Activity:
Only one number is wanted: the count of lines in the records below that hold the word "should".

Recorded data:

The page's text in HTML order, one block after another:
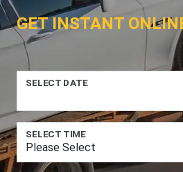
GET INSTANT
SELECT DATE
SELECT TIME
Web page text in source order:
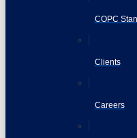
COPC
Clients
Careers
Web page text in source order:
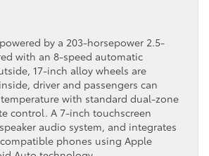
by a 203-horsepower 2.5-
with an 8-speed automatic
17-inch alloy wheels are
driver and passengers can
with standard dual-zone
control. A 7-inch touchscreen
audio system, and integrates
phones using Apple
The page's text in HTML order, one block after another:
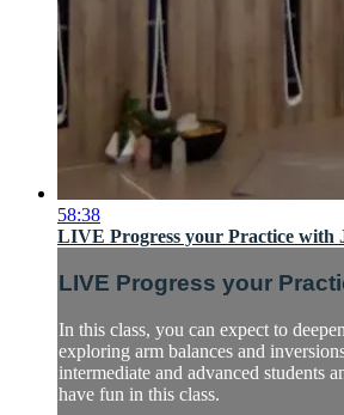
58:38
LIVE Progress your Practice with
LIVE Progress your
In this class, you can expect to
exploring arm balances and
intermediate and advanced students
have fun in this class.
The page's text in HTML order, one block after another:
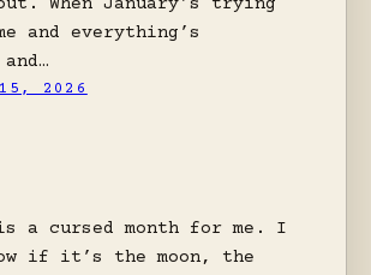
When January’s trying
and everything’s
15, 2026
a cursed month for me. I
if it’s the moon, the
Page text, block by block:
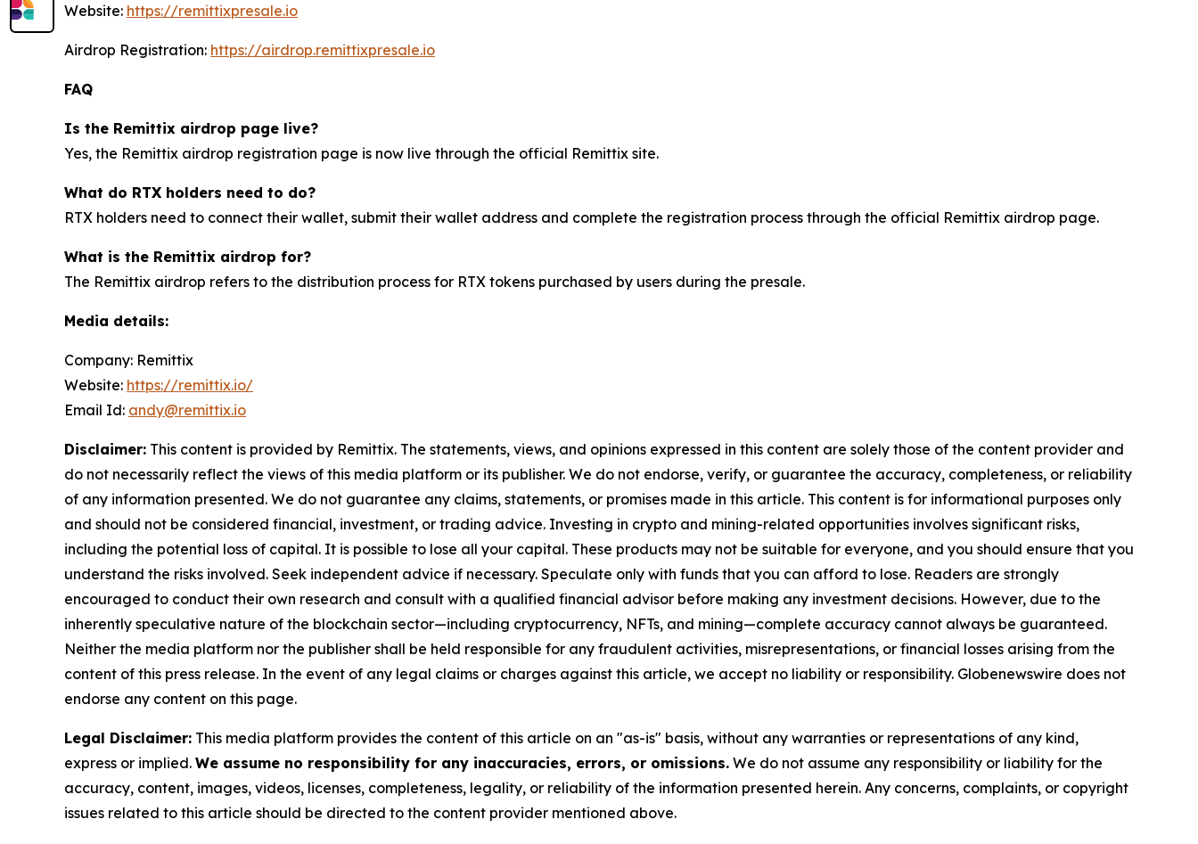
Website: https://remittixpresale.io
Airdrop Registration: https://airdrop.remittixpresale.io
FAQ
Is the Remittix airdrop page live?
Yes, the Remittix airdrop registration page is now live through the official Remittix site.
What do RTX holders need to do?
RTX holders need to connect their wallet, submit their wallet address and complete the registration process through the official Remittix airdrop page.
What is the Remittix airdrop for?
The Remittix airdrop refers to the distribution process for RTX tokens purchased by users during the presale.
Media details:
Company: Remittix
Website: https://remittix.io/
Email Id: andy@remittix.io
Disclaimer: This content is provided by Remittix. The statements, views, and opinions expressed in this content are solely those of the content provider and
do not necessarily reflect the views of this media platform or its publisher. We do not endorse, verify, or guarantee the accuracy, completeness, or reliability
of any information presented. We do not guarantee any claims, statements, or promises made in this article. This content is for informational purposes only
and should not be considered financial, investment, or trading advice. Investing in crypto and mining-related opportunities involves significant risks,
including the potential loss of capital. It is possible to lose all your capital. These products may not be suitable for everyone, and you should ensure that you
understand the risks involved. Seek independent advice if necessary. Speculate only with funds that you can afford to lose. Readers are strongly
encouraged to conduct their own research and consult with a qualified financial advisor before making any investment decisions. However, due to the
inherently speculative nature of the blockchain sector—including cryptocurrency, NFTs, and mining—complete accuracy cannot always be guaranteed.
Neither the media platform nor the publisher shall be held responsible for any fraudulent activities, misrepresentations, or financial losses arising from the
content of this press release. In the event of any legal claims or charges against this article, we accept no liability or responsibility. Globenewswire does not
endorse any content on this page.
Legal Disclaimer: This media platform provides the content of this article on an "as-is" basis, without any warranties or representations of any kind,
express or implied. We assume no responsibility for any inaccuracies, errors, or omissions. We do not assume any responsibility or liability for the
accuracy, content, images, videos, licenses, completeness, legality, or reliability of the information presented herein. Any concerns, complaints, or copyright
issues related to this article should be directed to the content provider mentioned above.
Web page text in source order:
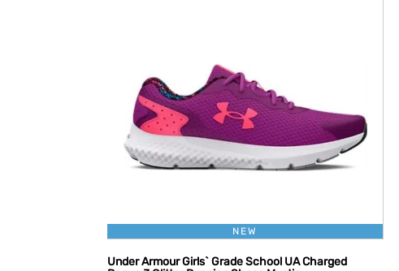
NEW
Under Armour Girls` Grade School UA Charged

Output:
3